Les deux invités d’honneur (par contumace) sur cette session 2023 ne le contrediront pas : Emmanuel Macron et, surprise inattendue, le pape François, qui a livré missive officielle aux entrepreneurs de France et affiliés pour livrer sa vision pontificale de l’éco-écosystème. «Quand je pense aux chefs d’entreprise, le premier mot qui me vient à l’esprit est : bien commun. (...) Vous êtes un moteur essentiel de la richesse, de la prospérité, du bonheur public». Un pape raccord avec le discours républicain, à la limite du libéral, sans tabou confessionnel.

Pour l’amour du risque

Demain ne meurt jamais : la thématique 2023, avec pour habillage musical Don’t stop me now. Le message aura l’avantage d’être clair pour la Queen Elisabeth (Borne). Engagement, valorisation des initiatives entrepreneuriales qui se multiplient comme les petits pains, souvent menées trop discrètement et qu’il faudra mieux reconnaître pour faire briller un peu plus haut l’image du patronat et des entreprises : le credo d’un Patrick Martin droit dans ses bottes. Le message pontifical en juge de paix, il assume la part de responsabilité du patronat dans l’évolution sociale et sociétale. Mission : «ne pas compromettre l’avenir par des décisions absurdes, nous ne sortirons par le haut qu’en réunissant les conditions économiques et sociales nécessaires à notre souveraineté, à la réindustrialisation du pays, à l’équilibre de nos régimes sociaux et de nos finances publiques». Sans occulter pour autant le fait que les entreprises soient victimes des désordres publics à la dent dure. «Nous avons les solutions, mais il faut nous en laisser la liberté et les moyens». Dans un climat de confiance que les parties prenantes économiques et politiques appellent chacune de leurs voeux pieux. En filigrane, on tourne et retourne autour des mauvais signaux gouvernementaux.
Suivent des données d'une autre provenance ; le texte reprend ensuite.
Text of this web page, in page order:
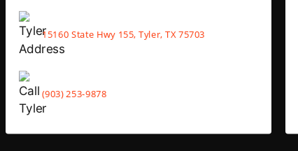
15160 State Hwy 155, Tyler, TX 75703
(903) 253-9878
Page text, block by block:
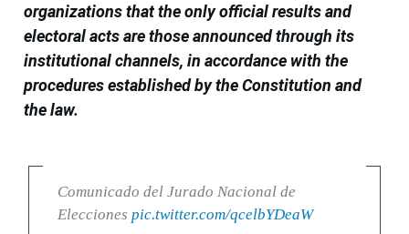
organizations that the only official results and
electoral acts are those announced through its
institutional channels, in accordance with the
procedures established by the Constitution and
the law.
Comunicado del Jurado Nacional de
Elecciones pic.twitter.com/qcelbYDeaW
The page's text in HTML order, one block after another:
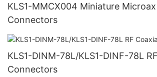
KLS1-MMCX004 Miniature
Connectors
KLS1-DINM-78L/KLS1-DINF-78L
Connectors
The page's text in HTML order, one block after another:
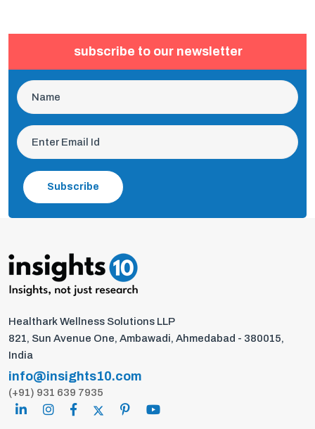
subscribe to our newsletter
Subscribe
Healthark Wellness Solutions LLP
821, Sun Avenue One, Ambawadi, Ahmedabad - 380015,
India
info@insights10.com
(+91) 931 639 7935

L’avenir n’est jamais que du présent à mettre en ordre, disait St-Ex. Côté Medef, on est raccord.

Le mot CVAE est lâché, une dérobade serait un très mauvais signal. «Sa suppression était intégrée dans nos business plans», harangue le président Martin devant un public forcément conquis. Idem pour l’assurance maladie ou sur l’investissement locatif, sur la table des interrogations gouvernementales : «n’enrayons pas la machine, nous vous faisons confiance. (...) N’altérez pas la confiance entre l’État et les décideurs économiques, elle est indispensable à notre réussite, qui doit s’inscrire aussi dans nos relations de travail avec le Parlement.» La politique de l’offre prônée dès le premier quinquennat Macron a donné de bons résultats, alors pas question, côté patrons, de la répudier pour de simples postures politiciennes.

Le poids des maux

Dans une période de transition(s), d’instabilité, de crises conjuguées au pluriel, le Medef, dans son jeu collectif et son esprit XV de France, aussi enthousiaste qu’une flamme olympique, sera-t-il le rempart contre trop d’austérité et de fiscalité ?
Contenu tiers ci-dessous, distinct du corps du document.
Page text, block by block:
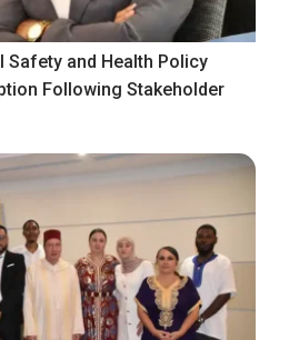
Safety and Health Policy
Following Stakeholder
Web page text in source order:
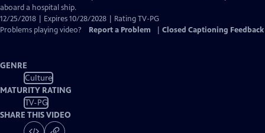
aboard a hospital ship.
12/25/2018 | Expires 10/28/2028 | Rating TV-PG
Problems playing video?
Report a Problem Closed Captioning Feedback
GENRE
Culture
MATURITY RATING
TV-PG
SHARE THIS VIDEO

La réponse ne pourra venir que de la team publique, pour qui les moindres éconocroques sont à diriger en priorité vers le désendettement. Le retard à l’allumage pour la suppression complète de la CVAE en est un stigmate, que le Medef espère isolé.

Et surtout non contagieux, à l’orée des réformes qu’il reste à mener.

 

Elisabeth Borne : «oui, nous menons une politique pro-business»

Allocution sous forme de questions-réponses en tribune pour Elisabeth Borne, Première ministre. Moins solennel, dans l’esprit «sans tabou» de #LAREF telle qu’imaginée par Patrick Martin, nouveau président du Medef. Et quelques annonces…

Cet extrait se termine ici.